- WHAT IS REQUIRED:
Write down exactly what lies from the line containing "ich denke, ein" to the end of the records, inclusive, and omit the pictures.

- MATERIAL SHOWN:
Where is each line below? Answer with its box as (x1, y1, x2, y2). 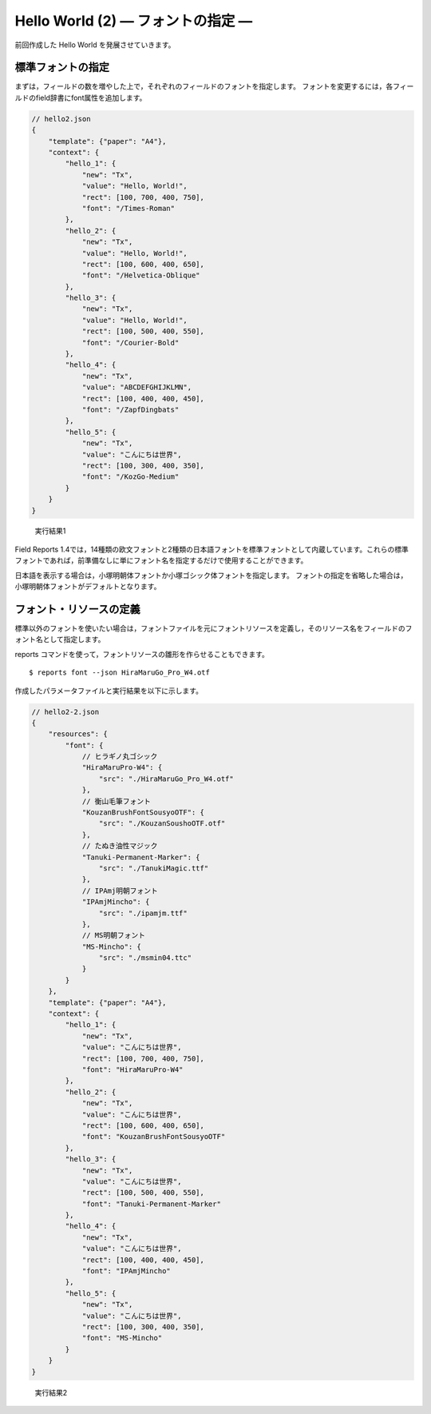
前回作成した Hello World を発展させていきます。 (14, 40, 176, 50)
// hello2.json (31, 114, 91, 123)
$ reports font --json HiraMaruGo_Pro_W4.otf (29, 668, 211, 677)
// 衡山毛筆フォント (81, 796, 152, 806)
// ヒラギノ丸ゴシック (81, 752, 158, 761)
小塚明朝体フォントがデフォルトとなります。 (14, 582, 161, 591)
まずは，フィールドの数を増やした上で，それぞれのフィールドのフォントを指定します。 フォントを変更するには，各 (14, 82, 393, 91)
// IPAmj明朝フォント (81, 886, 159, 895)
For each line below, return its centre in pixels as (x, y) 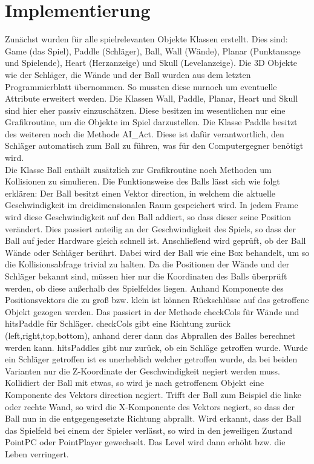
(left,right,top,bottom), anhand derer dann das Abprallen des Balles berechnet (150, 335)
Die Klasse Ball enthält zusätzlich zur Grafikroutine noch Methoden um (138, 169)
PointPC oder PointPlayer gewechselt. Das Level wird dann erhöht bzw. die (145, 442)
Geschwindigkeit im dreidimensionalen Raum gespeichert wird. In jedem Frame (152, 205)
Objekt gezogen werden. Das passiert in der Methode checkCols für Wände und (152, 311)
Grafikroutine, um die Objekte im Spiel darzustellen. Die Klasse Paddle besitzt (151, 122)
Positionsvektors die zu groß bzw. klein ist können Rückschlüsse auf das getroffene (157, 300)
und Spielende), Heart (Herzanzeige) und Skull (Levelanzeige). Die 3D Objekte (151, 63)
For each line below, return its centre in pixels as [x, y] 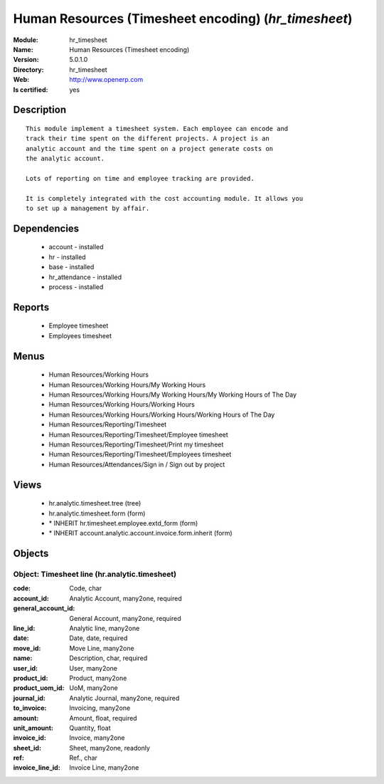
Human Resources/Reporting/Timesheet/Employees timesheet [140, 454]
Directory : [28, 69]
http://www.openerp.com [106, 80]
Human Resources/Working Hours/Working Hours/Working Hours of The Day [162, 414]
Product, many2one [98, 678]
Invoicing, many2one [100, 708]
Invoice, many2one [97, 738]
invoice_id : [30, 738]
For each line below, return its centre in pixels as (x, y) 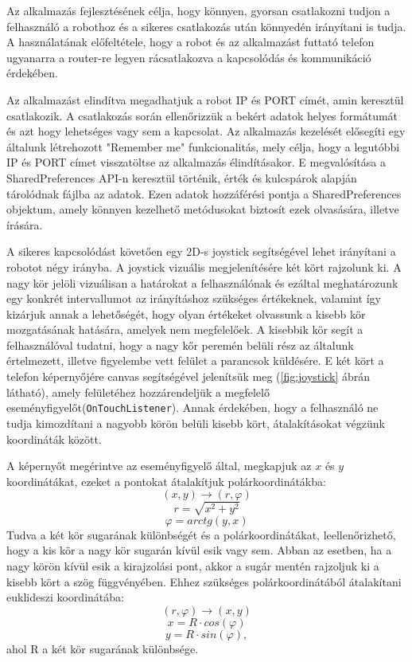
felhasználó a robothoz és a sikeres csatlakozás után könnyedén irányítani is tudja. (206, 26)
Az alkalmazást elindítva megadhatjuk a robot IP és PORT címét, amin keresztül (205, 99)
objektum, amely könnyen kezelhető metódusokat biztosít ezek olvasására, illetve (203, 209)
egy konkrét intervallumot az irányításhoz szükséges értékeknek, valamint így (194, 298)
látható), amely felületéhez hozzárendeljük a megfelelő (138, 392)
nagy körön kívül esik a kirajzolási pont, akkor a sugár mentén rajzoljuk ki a (193, 566)
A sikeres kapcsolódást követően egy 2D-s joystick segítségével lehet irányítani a (201, 251)
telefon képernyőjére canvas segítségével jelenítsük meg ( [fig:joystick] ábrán (189, 376)
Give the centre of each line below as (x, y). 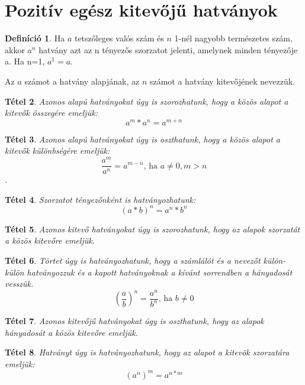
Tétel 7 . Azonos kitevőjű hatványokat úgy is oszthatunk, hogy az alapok (134, 321)
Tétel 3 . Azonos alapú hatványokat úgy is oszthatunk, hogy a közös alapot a (142, 139)
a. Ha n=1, (25, 61)
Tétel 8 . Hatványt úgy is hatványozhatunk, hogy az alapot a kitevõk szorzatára (147, 352)
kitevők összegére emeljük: (51, 113)
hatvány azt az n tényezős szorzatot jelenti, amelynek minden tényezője (168, 49)
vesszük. (19, 284)
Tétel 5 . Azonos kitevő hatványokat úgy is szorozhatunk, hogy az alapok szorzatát (152, 229)
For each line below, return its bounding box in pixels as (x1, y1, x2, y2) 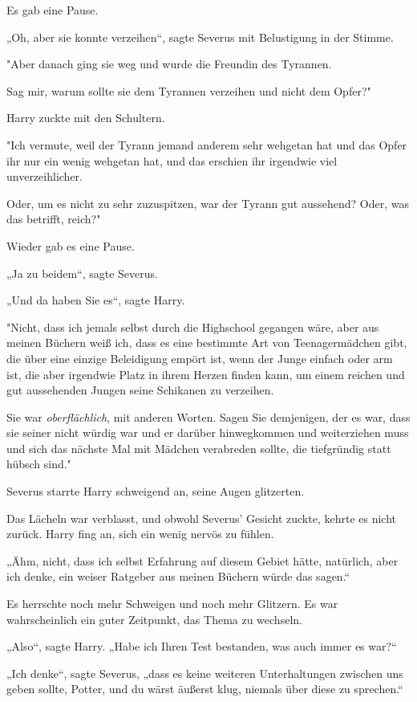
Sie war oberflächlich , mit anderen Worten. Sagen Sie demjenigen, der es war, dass (6, 408, 411, 425)
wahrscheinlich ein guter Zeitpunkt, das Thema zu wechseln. (6, 610, 302, 627)
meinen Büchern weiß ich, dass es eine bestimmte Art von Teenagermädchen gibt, (6, 334, 407, 351)
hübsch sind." (6, 455, 71, 472)
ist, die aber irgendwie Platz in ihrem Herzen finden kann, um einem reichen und (6, 365, 405, 382)
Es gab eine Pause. (6, 2, 99, 18)
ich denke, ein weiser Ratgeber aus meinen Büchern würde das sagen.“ (6, 568, 350, 585)
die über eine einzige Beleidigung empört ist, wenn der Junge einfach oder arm (6, 349, 393, 366)
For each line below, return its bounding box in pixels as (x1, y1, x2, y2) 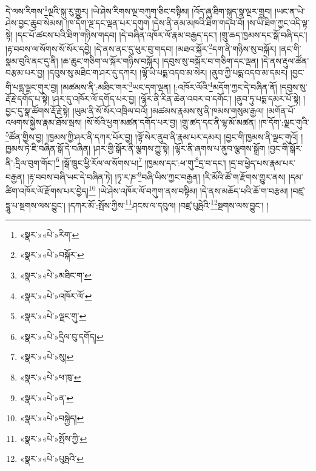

- SOLVED PROBLEM:
ich denke, ein weiser Ratgeber aus meinen Büchern würde das sagen.“ (6, 568, 350, 585)
die über eine einzige Beleidigung empört ist, wenn der Junge einfach oder arm (6, 349, 393, 366)
For each line below, return its bounding box in pixels as (x1, y1, x2, y2) 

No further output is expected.